Unsafe discharge without needed supports
Penalty
Summary
The facility failed to provide and document sufficient preparation and orientation for the discharge of a resident with significant functional and medical needs. The resident had diagnoses including acute on chronic diastolic CHF, acute pulmonary edema, obesity, COPD, chronic lower-leg ulcer, and bowel and bladder incontinence. Her admission assessment showed a BIMS score of 15, but her functional status was highly limited: bed mobility required dependent to maximal assistance, transfers were not attempted due to medical/safety concerns, walking 10 feet was not attempted, and she was always incontinent of bowel and bladder. Therapy documentation identified her as a mechanical lift resident, and progress notes described persistent debility, high fall risk, and ongoing counseling about unsafe home discharge. Despite these limitations, the resident was discharged home by stretcher with no home health services in place. The discharge summary listed home care and durable medical equipment, including a wheelchair, hospital bed, and 3-in-1 commode, but the home health agency later reported that the referral was declined because of insurance denial. Facility staff and the resident’s family reported that the resident could not walk and could not get to the bathroom by herself. The resident’s family also reported difficulty reaching social services and stated they did not know who would care for her at home. The resident was discharged without an AMA discharge notice and without notice to the Ombudsman, despite facility policy describing requirements for facility-initiated discharge and resident notification.
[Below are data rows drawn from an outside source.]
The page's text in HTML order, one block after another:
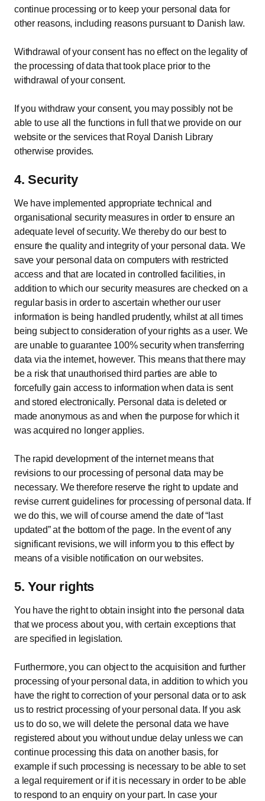
continue processing or to keep your personal data for
other reasons, including reasons pursuant to Danish law.
Withdrawal of your consent has no effect on the legality of
the processing of data that took place prior to the
withdrawal of your consent.
If you withdraw your consent, you may possibly not be
able to use all the functions in full that we provide on our
website or the services that Royal Danish Library
otherwise provides.
4. Security
We have implemented appropriate technical and
organisational security measures in order to ensure an
adequate level of security. We thereby do our best to
ensure the quality and integrity of your personal data. We
save your personal data on computers with restricted
access and that are located in controlled facilities, in
addition to which our security measures are checked on a
regular basis in order to ascertain whether our user
information is being handled prudently, whilst at all times
being subject to consideration of your rights as a user. We
are unable to guarantee 100% security when transferring
data via the internet, however. This means that there may
be a risk that unauthorised third parties are able to
forcefully gain access to information when data is sent
and stored electronically. Personal data is deleted or
made anonymous as and when the purpose for which it
was acquired no longer applies.
The rapid development of the internet means that
revisions to our processing of personal data may be
necessary. We therefore reserve the right to update and
revise current guidelines for processing of personal data. If
we do this, we will of course amend the date of “last
updated” at the bottom of the page. In the event of any
significant revisions, we will inform you to this effect by
means of a visible notification on our websites.
5. Your rights
You have the right to obtain insight into the personal data
that we process about you, with certain exceptions that
are specified in legislation.
Furthermore, you can object to the acquisition and further
processing of your personal data, in addition to which you
have the right to correction of your personal data or to ask
us to restrict processing of your personal data. If you ask
us to do so, we will delete the personal data we have
registered about you without undue delay unless we can
continue processing this data on another basis, for
example if such processing is necessary to be able to set
a legal requirement or if it is necessary in order to be able
to respond to an enquiry on your part. In case your

After discharge, the resident arrived home by EMS on a stretcher and was unable to ambulate. Within less than 24 hours, she urinated and defecated on herself and was unable to change her clothing or clean her body. She was then hospitalized for CHF exacerbation and fluid overload. Interviews with facility staff showed conflicting accounts about the discharge process, the availability of home health, and whether the discharge was safe. The attending MD stated she did not recommend the resident go home and recommended long-term care, while other staff stated the resident wanted to go home and that the discharge was insurance driven.